MethaSyn

In the X-Energy sub-project MethaSyn, fundamental relationships and efficiency influences of syntrophic, i.e. mutually beneficial, mixed microorganism cultures for biological methane production are to be researched. This new and innovative approach should contribute to increasing gas production and the stability of biological methanation. The extent to which the syntrophic mixed cultures are also suitable applications for electromethanogenesis (X-Energy sub-project DUEME) will also be investigated.

Effective and stable methane production

Biological methanation (BM), i.e. the biological conversion of hydrogen (H₂) and carbon dioxide (CO₂) to methane, is a way of making green electricity storable. A major advantage of methane gas over the direct use of hydrogen produced by electrolysis is the wide range of technical applications and storage options designed for natural gas. Since the availability of electricity from renewable energy sources to generate the hydrogen required for the BM varies greatly due to fluctuating wind and solar conditions, a BM should ideally be able to withstand these fluctuations without a reduction in performance.
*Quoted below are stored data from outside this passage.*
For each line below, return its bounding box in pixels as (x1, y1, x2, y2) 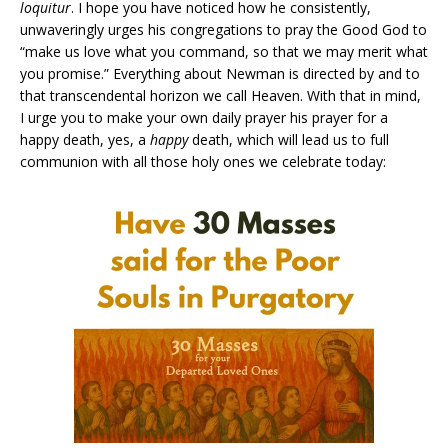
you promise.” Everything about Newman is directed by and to (20, 64, 420, 84)
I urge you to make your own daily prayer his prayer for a (20, 108, 388, 128)
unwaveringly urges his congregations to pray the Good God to (20, 20, 427, 40)
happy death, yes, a (20, 130, 150, 150)
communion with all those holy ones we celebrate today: (20, 152, 386, 172)
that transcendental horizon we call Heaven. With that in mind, (20, 86, 421, 106)
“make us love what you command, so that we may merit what (20, 42, 428, 62)
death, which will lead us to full (188, 130, 389, 150)
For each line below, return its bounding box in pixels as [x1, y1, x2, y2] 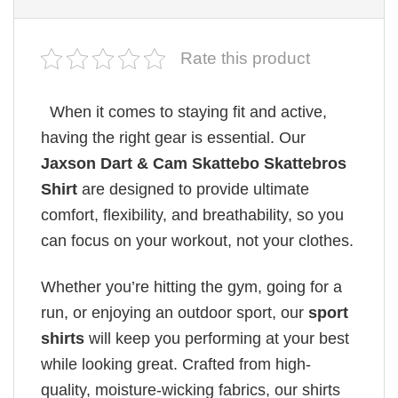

MethaSyn's novel approach aims to use a further group of organisms in addition to the methanogenic archaea traditionally used to ensure almost uninterrupted methane production despite pauses in hydrogen production, thus achieving greater overall efficiency.

When H₂ and CO₂ are fed in, acetogenic bacteria and methanogenic archaea convert these reactant gases equally: to acetic acid by the bacteria and to methane by the archaea. During pauses in the feed, the residual dissolved hydrogen is still converted, then the archaea switch to utilizing the resulting acetic acid and form methane from it. If H₂ and CO₂ are fed in again, hydrogen is again preferred due to the better energy production through hydrogenotrophic methanogenesis. The advantage of acetogenic bacteria is that the pH value is stabilized by capturing the acetic acid formed. The methanogenic archaea benefit from the intermediate substrate acetic acid as an energy source and thus the maintenance of their metabolism.

By using pure green, electrolytically produced hydrogen and CO₂ from industrial processes or CO₂ extraction from the air, the MethaSyn project aims to investigate a new solution for the effective and stable production of biomethane.